我正在尝试在Kubernetes集群中将节点的高可用性RabbitMQ集群设置为StatefulSet,以便即使同时重启所有节点后,我的数据(例如队列,消息)也仍然存在。由于我是在Kubernetes中部署RabbitMQ节点的,因此我了解到我需要包括一个外部持久卷,以供节点存储数据,以便数据在重新启动后仍然存在。我已经在目录/var/lib/rabbitmq/mnesia上将Azure文件共享作为卷安装到了我的容器中。

以新的(空)卷开始时,节点启动时没有任何问题,并成功地形成了集群。我可以打开RabbitMQ管理UI,并看到我创建的任何队列都按预期在所有节点上进行了镜像,并且只要有至少1个活动节点,该队列(以及其中的所有消息)将持续存在。使用kubectl delete pod rabbitmq-0 -n rabbit删除Pod将导致该节点停止然后重新启动,并且日志显示该节点已与任何剩余/活动节点成功同步,因此一切正常。

我遇到的问题是,当我同时删除集群中的所有RabbitMQ节点时,要启动的第一个节点将具有该卷中的持久数据,并尝试与其他两个节点重新集群当然,不活跃。我期望发生的事情是该节点将启动,加载队列和消息数据,然后形成一个新集群(因为它应该注意到没有其他节点处于活动状态)。

我怀疑装入的卷中可能有一些数据指示其他节点的存在,这就是为什么它试图与它们连接并加入所谓的群集的原因,但是我还没有找到一种方法来防止这种情况,并且不确定这是原因。

有两种不同的错误消息:一种是RabbitMQ节点处于崩溃循环时,在容器描述(kubectl describe pod rabbitmq-0 -n rabbit)中,另一种是在容器日志中。广告连播描述错误输出包括以下内容:

exited with 137: 20:38:12.331 [error] Cookie file /var/lib/rabbitmq/.erlang.cookie must be accessible by owner only

Error: unable to perform an operation on node 'rabbit@rabbitmq-0.rabbitmq-internal.rabbit.svc.cluster.local'. Please see diagnostics information and suggestions below.
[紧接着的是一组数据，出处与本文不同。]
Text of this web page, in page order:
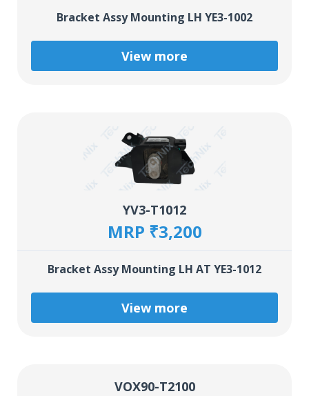
Bracket Assy Mounting LH YE3-1002
View more
YV3-T1012
MRP ₹3,200
Bracket Assy Mounting LH AT YE3-1012
View more
VOX90-T2100
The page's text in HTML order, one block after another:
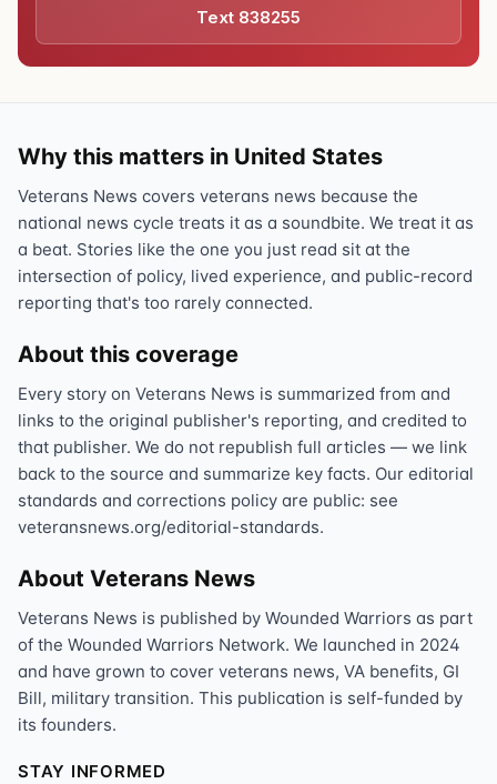
Text 838255
Why this matters in United States
Veterans News covers veterans news because the
national news cycle treats it as a soundbite. We treat it as
a beat. Stories like the one you just read sit at the
intersection of policy, lived experience, and public-record
reporting that's too rarely connected.
About this coverage
Every story on Veterans News is summarized from and
links to the original publisher's reporting, and credited to
that publisher. We do not republish full articles — we link
back to the source and summarize key facts. Our editorial
standards and corrections policy are public: see
veteransnews.org/editorial-standards.
About Veterans News
Veterans News is published by Wounded Warriors as part
of the Wounded Warriors Network. We launched in 2024
and have grown to cover veterans news, VA benefits, GI
Bill, military transition. This publication is self-funded by
its founders.
STAY INFORMED
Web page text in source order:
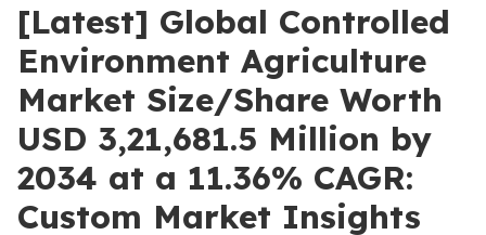
[Latest] Global Controlled
Environment Agriculture
Market Size/Share Worth
USD 3,21,681.5 Million by
2034 at a 11.36% CAGR:
Custom Market Insights

Most common reasons for this are:

 * Target node is unreachable (e.g. due to hostname resolution, TCP connection or firewall issues)
 * CLI tool fails to authenticate with the server (e.g. due to CLI tool's Erlang cookie not matching that of the server)
 * Target node is not running

In addition to the diagnostics info below:

 * See the CLI, clustering and networking guides on https://rabbitmq.com/documentation.html to learn more
 * Consult server logs on node rabbit@rabbitmq-0.rabbitmq-internal.rabbit.svc.cluster.local
 * If target node is configured to use long node names, don't forget to use --longnames with CLI tools

DIAGNOSTICS
===========

attempted to contact: ['rabbit@rabbitmq-0.rabbitmq-internal.rabbit.svc.cluster.local']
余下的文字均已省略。